Submitted to: Soil and Water Conservation Society
Publication Type: Abstract Only
Publication Acceptance Date: 3/16/2011
Publication Date: 4/1/2011
Citation: Steiner, J.L., Walthall, C.L., Sadler, E.J., Hatfield, J.L., Wilson, G.J. 2011. Data access and interchange in agronomic and natural resources management [abstract]. Soil and Water Conservation Society, Modeling Summit, March 29-31, 2011, Denver, Colorado. http://www.swcs.org/index.cfm?nodeID=31752&audienceID=1.

Interpretive Summary: Abstract only.

Technical Abstract: Challenges related to agriculture and natural resource management have never been greater. Comprehensive agronomic and natural resources data relevant to climate change, food security, bioenergy, and sustainable water supply are rare and in demand. Data used for policy development must be rigorous and legally-defendable and there are legal and policy requirements for US Federal agencies to make data accessible to multiple stakeholders via digital portals. Data needs spans from those with national coverage, to site-specific research data essential for model development, calibration, and validation. Data are needed to represent temporal land use change, diversity of management within land use categories, ecological site descriptions for mixed land uses, and the level of detail across land use types – e.g. crop land, grazing land, wetlands, riparian areas, developed areas – should be balanced. We need incentives for providers of proprietary data to partner with external users to extract useful information while respecting privacy constraints. Data assimilation into models is an evolving technology with great potential to improve model sensitivity to land surface conditions and processes. Climate years represented in assessments should be defined, and climate data bases need systematic updates to maintain recency. Additionally, models need to represent impacts of extreme, versus, mean climate drivers. With increasing focus on optimization of multiple outputs, economic and non-economic criteria across field, farm, landscape scales must be included in modeling assessments.

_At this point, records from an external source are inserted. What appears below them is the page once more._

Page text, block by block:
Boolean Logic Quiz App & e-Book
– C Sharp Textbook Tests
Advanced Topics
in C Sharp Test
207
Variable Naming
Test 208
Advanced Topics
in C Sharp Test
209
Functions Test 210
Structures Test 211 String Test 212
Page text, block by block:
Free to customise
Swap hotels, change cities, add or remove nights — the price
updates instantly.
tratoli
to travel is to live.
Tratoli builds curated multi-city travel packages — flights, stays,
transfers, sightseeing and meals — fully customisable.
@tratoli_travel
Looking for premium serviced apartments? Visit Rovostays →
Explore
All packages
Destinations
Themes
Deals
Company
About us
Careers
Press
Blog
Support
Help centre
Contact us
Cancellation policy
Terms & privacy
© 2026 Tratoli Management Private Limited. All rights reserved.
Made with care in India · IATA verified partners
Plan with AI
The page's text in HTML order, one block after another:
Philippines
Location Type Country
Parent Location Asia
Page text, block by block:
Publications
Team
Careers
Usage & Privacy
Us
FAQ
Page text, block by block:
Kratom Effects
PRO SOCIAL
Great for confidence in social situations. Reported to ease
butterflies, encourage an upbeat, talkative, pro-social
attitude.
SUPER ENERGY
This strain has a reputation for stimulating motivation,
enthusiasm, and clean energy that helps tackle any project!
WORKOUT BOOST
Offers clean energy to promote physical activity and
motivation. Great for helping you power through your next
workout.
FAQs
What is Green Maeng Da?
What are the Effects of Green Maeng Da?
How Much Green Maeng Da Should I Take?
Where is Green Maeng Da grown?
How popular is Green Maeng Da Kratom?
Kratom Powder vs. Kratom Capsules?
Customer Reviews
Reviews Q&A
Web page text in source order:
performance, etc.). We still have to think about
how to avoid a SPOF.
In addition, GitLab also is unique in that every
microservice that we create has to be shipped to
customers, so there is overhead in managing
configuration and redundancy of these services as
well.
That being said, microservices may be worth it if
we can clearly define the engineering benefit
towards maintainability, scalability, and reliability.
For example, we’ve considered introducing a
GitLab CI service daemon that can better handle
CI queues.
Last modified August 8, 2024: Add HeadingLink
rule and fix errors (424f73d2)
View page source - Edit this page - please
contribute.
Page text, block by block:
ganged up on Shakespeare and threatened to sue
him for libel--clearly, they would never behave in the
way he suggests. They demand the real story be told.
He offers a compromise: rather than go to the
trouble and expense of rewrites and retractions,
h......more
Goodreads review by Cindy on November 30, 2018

To attain linkage of multiple data sources needed for complex systems science, investments in data management infrastructure is needed along with professional credit for data providers. Many agencies are developing such infrastructure. Such efforts require partnerships to leverage resources, provide interoperability across data sources, and avoid duplication of efforts; support from top management levels; and engagement of scientists, information technologists, and librarians. Success strengthens research capacity, enhances collaborative opportunities for synthesis and integration analyses and development of decision support products for diverse stakeholders, increases return on investment, improves scientific credibility by documenting data quality, and provides accountability at the agency level for investment in research and monitoring programs.